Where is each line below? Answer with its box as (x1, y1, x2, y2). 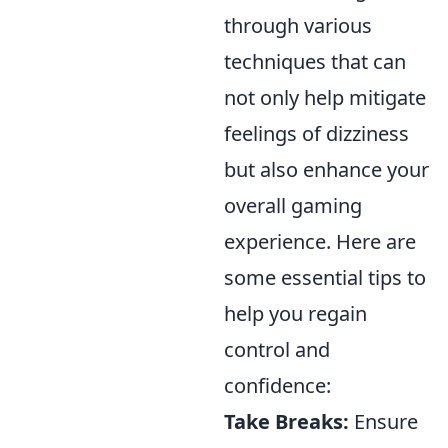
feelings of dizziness (224, 120, 409, 147)
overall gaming (224, 192, 362, 219)
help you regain (224, 300, 367, 327)
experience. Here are (224, 228, 416, 255)
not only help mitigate (224, 84, 426, 111)
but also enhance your (224, 156, 429, 183)
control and (224, 336, 330, 363)
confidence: (224, 372, 331, 399)
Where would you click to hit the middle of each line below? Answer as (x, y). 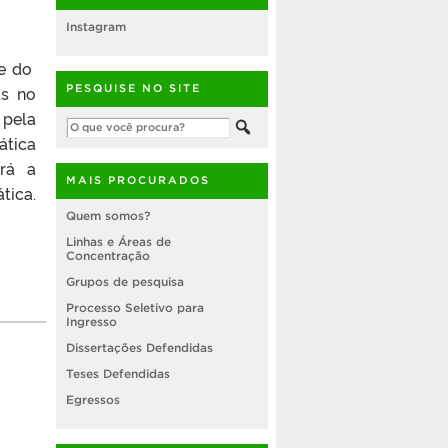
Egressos (93, 400)
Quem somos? (108, 216)
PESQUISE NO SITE (133, 88)
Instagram (96, 27)
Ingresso (91, 322)
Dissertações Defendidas (139, 348)
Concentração (108, 256)
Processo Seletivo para (135, 308)
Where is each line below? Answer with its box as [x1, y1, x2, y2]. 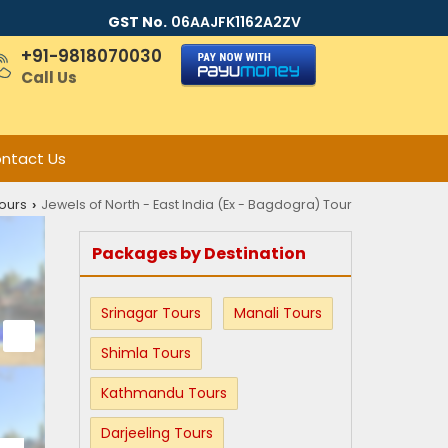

--- Problem statement ---
Report only the number of lines in the listing that contain the word "help".

--- Your solution ---
2